The show wouldn’t get going until noon or so; then people could buy a lunch, play the games of chance, see the hootchy-kootchy girls, and disapprove of everything while shelling out their dimes. If nothing else, the show offered something new to people off the ranches of Puma County.
Sure enough, Pike was breakfasting with his raven-haired sweetie Little Egypt when I got there.
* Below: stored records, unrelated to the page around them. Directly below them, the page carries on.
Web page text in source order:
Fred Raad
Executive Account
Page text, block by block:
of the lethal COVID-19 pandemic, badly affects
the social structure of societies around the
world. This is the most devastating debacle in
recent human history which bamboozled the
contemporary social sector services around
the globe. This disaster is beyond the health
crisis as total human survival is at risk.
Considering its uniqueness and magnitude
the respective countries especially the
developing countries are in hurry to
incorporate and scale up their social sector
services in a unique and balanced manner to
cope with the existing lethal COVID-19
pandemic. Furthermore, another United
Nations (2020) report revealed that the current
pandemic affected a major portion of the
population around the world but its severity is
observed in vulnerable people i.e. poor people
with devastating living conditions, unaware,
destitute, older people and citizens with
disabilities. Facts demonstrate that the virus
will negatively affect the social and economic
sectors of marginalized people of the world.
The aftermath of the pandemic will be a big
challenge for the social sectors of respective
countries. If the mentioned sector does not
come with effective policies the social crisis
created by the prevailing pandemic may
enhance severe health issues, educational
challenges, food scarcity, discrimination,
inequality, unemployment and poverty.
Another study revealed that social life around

He had his own wagon with a roll-out canvas shade, which made an outdoor arbor. They were sipping some sort of black coffee made in a brass pot when I barged in. She was in a silky red kimono, with nothing else, and he was in his underdrawers and that was all.
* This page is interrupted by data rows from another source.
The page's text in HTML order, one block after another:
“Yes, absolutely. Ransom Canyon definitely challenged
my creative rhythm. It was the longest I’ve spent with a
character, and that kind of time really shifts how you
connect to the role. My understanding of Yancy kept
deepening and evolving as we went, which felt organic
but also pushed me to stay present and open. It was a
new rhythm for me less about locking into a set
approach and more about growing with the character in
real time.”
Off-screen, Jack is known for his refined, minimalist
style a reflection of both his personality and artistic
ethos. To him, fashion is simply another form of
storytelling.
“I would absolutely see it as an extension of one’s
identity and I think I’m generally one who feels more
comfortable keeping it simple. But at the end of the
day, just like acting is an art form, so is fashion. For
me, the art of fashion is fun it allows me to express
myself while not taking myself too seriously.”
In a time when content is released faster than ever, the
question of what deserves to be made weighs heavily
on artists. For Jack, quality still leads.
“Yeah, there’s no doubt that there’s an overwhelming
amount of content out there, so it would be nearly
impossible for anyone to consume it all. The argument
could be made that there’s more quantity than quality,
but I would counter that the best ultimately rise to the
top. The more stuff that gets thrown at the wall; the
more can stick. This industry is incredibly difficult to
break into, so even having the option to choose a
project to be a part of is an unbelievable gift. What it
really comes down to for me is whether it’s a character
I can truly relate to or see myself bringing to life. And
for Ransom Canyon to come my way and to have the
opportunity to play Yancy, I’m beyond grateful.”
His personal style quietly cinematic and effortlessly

“Well, if it isn’t the sheriff,” he said. “Want some java?”
“No, but I want some answers,” I said. I wasn’t going to drown myself in a social call.
“At your service, sheriff.”
Pike’s tone had changed to coolness. Little Egypt decided to vamoose, and rose, revealing a lot of creped flesh. She wasn’t as young as she looked in the lantern light at night. I chose to remain standing.
“We got a problem, and it’s not solved, and it’s gonna be,” I said. “You got these Ukrainian twins in your show, the same as got taken off a stagecoach in my county, at gunpoint, stuffed into a red-and-gold chariot, and hauled away. There were a few laws got broke, and we’re going to find out right now what happened, and why.”
“What a bizarre story,” Pike said, blandly.
“Yeah, well, there’s a mess of witnesses, including passengers and the jehu, and if we don’t get some answers, this show’s not going anywhere until we do.”
That sure perked him up some. “You have no right to stop the show from going anywhere.”
“Just try me,” I said. “We got abducted women in your outfit, and that’s all I need.”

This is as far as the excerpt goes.